The task |
Give the listing back in full, exactly as written, with the pictures removed.

Input material |
[Start of Attachment]
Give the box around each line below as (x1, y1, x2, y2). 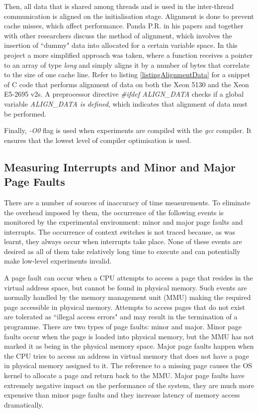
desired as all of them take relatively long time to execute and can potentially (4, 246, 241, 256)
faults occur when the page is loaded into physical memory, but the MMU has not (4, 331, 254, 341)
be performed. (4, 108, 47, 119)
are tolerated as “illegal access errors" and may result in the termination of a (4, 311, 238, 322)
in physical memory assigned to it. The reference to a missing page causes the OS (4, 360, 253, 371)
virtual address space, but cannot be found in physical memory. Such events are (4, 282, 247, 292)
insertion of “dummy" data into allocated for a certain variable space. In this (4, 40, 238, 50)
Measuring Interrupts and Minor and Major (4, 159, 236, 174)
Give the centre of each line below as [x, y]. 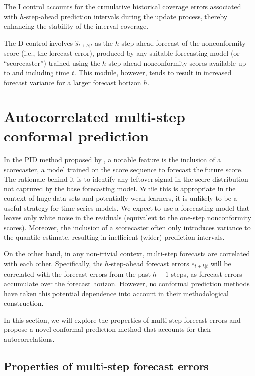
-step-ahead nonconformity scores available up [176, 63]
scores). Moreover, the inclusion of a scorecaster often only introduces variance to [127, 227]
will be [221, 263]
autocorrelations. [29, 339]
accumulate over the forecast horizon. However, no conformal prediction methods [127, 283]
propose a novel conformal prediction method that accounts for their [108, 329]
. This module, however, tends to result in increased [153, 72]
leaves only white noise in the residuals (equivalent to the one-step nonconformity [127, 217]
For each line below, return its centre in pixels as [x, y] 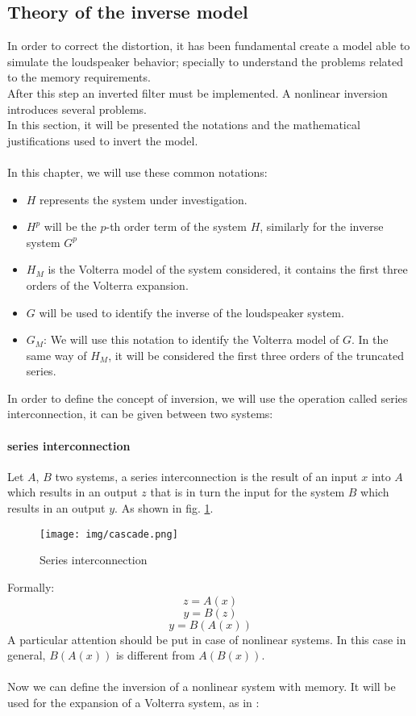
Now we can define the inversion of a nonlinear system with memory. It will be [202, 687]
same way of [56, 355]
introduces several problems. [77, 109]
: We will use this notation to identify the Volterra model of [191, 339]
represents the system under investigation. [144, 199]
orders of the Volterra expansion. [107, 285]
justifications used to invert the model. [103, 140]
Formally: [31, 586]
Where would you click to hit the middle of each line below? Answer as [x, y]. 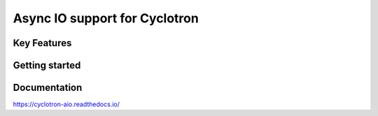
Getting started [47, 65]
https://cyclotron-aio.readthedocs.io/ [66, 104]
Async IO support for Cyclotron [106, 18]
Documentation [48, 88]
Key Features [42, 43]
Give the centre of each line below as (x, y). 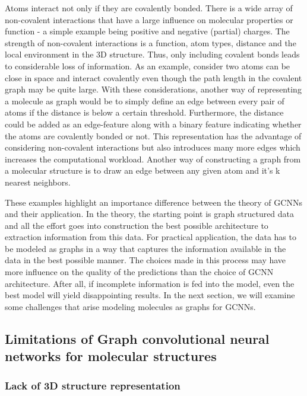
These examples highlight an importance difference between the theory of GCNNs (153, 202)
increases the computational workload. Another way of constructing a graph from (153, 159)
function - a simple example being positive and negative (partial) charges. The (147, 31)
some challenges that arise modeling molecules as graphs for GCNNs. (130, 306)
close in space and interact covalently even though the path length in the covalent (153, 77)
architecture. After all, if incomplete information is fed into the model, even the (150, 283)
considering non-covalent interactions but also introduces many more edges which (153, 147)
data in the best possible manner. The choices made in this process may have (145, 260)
[End of Attachment]
Expected output |
Give the box around each line below as (x1, y1, x2, y2). 
desired as all of them take relatively long time to execute and can potentially (4, 246, 241, 256)
faults occur when the page is loaded into physical memory, but the MMU has not (4, 331, 254, 341)
be performed. (4, 108, 47, 119)
are tolerated as “illegal access errors" and may result in the termination of a (4, 311, 238, 322)
in physical memory assigned to it. The reference to a missing page causes the OS (4, 360, 253, 371)
virtual address space, but cannot be found in physical memory. Such events are (4, 282, 247, 292)
insertion of “dummy" data into allocated for a certain variable space. In this (4, 40, 238, 50)
Measuring Interrupts and Minor and Major (4, 159, 236, 174)
Give the centre of each line below as [x, y]. 
-step-ahead nonconformity scores available up [176, 63]
scores). Moreover, the inclusion of a scorecaster often only introduces variance to [127, 227]
will be [221, 263]
autocorrelations. [29, 339]
accumulate over the forecast horizon. However, no conformal prediction methods [127, 283]
propose a novel conformal prediction method that accounts for their [108, 329]
. This module, however, tends to result in increased [153, 72]
leaves only white noise in the residuals (equivalent to the one-step nonconformity [127, 217]
For each line below, return its centre in pixels as [x, y] 
Now we can define the inversion of a nonlinear system with memory. It will be [202, 687]
same way of [56, 355]
introduces several problems. [77, 109]
: We will use this notation to identify the Volterra model of [191, 339]
represents the system under investigation. [144, 199]
orders of the Volterra expansion. [107, 285]
justifications used to invert the model. [103, 140]
Formally: [31, 586]
Where would you click to hit the middle of each line below? Answer as [x, y]. 
Getting started [47, 65]
https://cyclotron-aio.readthedocs.io/ [66, 104]
Async IO support for Cyclotron [106, 18]
Documentation [48, 88]
Key Features [42, 43]
Give the centre of each line below as (x, y). 
These examples highlight an importance difference between the theory of GCNNs (153, 202)
increases the computational workload. Another way of constructing a graph from (153, 159)
function - a simple example being positive and negative (partial) charges. The (147, 31)
some challenges that arise modeling molecules as graphs for GCNNs. (130, 306)
close in space and interact covalently even though the path length in the covalent (153, 77)
architecture. After all, if incomplete information is fed into the model, even the (150, 283)
considering non-covalent interactions but also introduces many more edges which (153, 147)
data in the best possible manner. The choices made in this process may have (145, 260)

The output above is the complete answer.